Bisnis.com, JAKARTA – Praktik aborsi merupakan proses pengguguran kandungan yang tidak dianjurkan oleh tenaga kesehatan manapun.
Namun, praktik aborsi secara bersyarat diperbolehkan oleh pemerintah melalui Peraturan Pemerintah (PP) Nomor 28 Tahun 2024 tentang Kesehatan dengan kondisi dan syarat tertentu.
Menurut dr. Ari Kusuma Januarto, SpOG, Obginsos selaku Ketua Bidang Legislasi dan Advokasi Pengurus Besar Ikatan Dokter Indonesia (PB IDI), aborsi harus dilakukan oleh orang-orang yang berkompetensi, seperti tenaga medis (dokter) dan tenaga kesehatan (perawat).
Dokter umum dan spesialis pun memiliki batasan tersendiri. Apabila proses aborsi memerlukan berbagai tahap yang rumit, dr. Ari menyarankan untuk merujuk pasien ke dokter spesialis.
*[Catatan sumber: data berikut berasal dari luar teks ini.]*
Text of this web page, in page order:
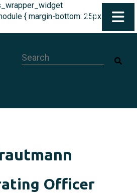
{ margin-bottom: 25px
Officer
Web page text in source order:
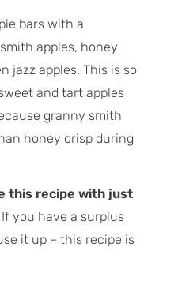
bars with a
apples, honey
jazz apples. This is so
and tart apples
granny smith
honey crisp during
this recipe with just
you have a surplus
it up – this recipe is
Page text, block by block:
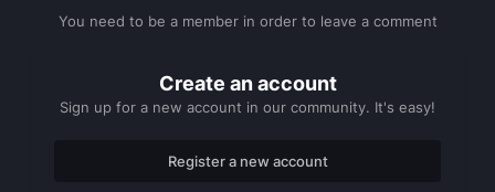
You need to be a member in order to leave a comment
Create an account
Sign up for a new account in our community. It's easy!
Register a new account
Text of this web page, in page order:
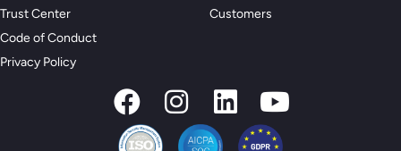
Trust Center
Code of Conduct
Privacy Policy
Customers
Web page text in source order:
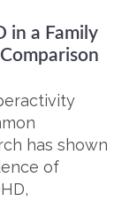
in a Family
has shown
of
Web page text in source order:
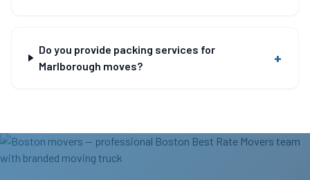
Do you provide packing services for
Marlborough moves?
+

Fasilitasnya pun tidak boleh sembarangan, harus memenuhi standar yang telah ditetapkan juga oleh pemerintah.
Usia kehamilan maksimal untuk aborsi
Dalam KUHP tahun 2023, pemerintah menetapkan usia kehamilan maksimal untuk melakukan aborsi adalah 14 minggu. Dr. Ari justru mempertanyakan keputusan tersebut. Pada usia 14 minggu, volume perut ibu hamil akan menjadi semakin besar. Otomatis, risiko pendarahan akan menjadi lebih besar.
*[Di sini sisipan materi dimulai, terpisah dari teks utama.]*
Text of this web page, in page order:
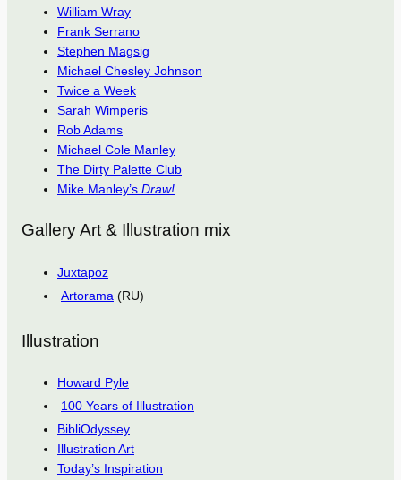
William Wray
Frank Serrano
Stephen Magsig
Michael Chesley Johnson
Twice a Week
Sarah Wimperis
Rob Adams
Michael Cole Manley
The Dirty Palette Club
Mike Manley’s Draw!
Gallery Art & Illustration mix
Juxtapoz
Artorama (RU)
Illustration
Howard Pyle
100 Years of Illustration
BibliOdyssey
Illustration Art
Today’s Inspiration
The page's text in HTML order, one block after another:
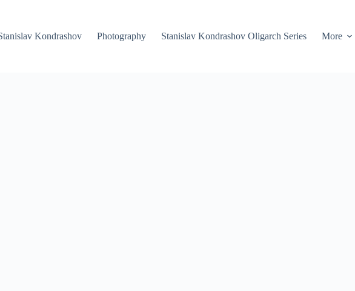
Kondrashov Photography Stanislav Kondrashov Oligarch Series More
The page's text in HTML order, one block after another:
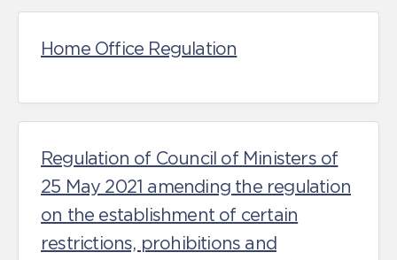
Home Office Regulation
Regulation of Council of Ministers of
25 May 2021 amending the regulation
on the establishment of certain
restrictions, prohibitions and
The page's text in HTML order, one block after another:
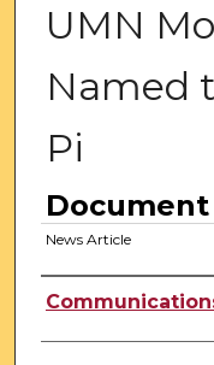
UMN
Named
Pi
News Article
Authors

Pada usia tersebut, janin sudah tumbuh sebesar 8-10 cm dan sudah memiliki detak jantungnya sendiri. Selama jangka waktu tersebut pun, ibu hamil sudah dapat merasakan dampak-dampak psikologis. Apabila aborsi dilakukan pada waktu tersebut, kondisi mental ibu hamil akan terganggu. Menurut dr. Ari, semakin cepat semakin baik.
Risiko
Meskipun diperbolehkan dalam situasi tertentu, faktanya aborsi tetap memiliki risiko. Dilansir dari Louisiana Department of Health, berikut beberapa risiko aborsi:
1. Infeksi Panggul
Bakteri dari vagina atau serviks dapat menyebabkan infeksi apabila memasuki rahim. Antibiotik dapat digunakan untuk menyembuhkannya. Namun, dalam kasus yang jarang terjadi, Anda mungkin memerlukan penyedotan ulang, rawat inap, atau operasi.
2. Aborsi tidak tuntas
Organ janin atau produk kehamilan lainnya mungkin saja belum sepenuhnya keluar dari rahim pada saat aborsi. Akibatnya, perlu diadakannya prosedur medis lanjutan. Aborsi tidak tuntas dapat mengakibatkan infeksi dan pendarahan.
- Pendarahan hebat dan gumpalan darah di rahim
Pendarahan sangat umum terjadi setelah aborsi. Namun, pendarahan yang hebat (hemoragi) tidak umum terjadi. Hemoragi dapat diobati dengan penyedotan berulang, pengobatan, atau pembedahan. Sementara itu, gumpalan darah pada rahim dapat menyebabkan kram parah–pada 1 persen kasus. Gumpalan darah biasanya dapat dihilangkan dengan kuretase hisap berulang.
- Perforasi dinding rahim
Instrumen medis dapat merobek dinding rahim pada saat proses aborsi. Perforasi dapat menyebabkan infeksi, pendarahan hebat, atau keduanya–tergantung pada tingkat keparahannya. Pembedahan mungkin diperlukan untuk memperbaikinya.
- Sisi Emosional
Perempuan dapat mengalami emosi yang berbeda setelah aborsi. Sebagian di antaranya mungkin merasa bersalah, sedih, atau hampa, sementara yang lain mungkin merasa lega. Dampak psikologis setelah aborsi dapat berupa depresi, rasa sedih, kecemasan, penyesalan, dan lain-lain. Berbagai emosi ini dapat muncul seketika atau secara bertahap.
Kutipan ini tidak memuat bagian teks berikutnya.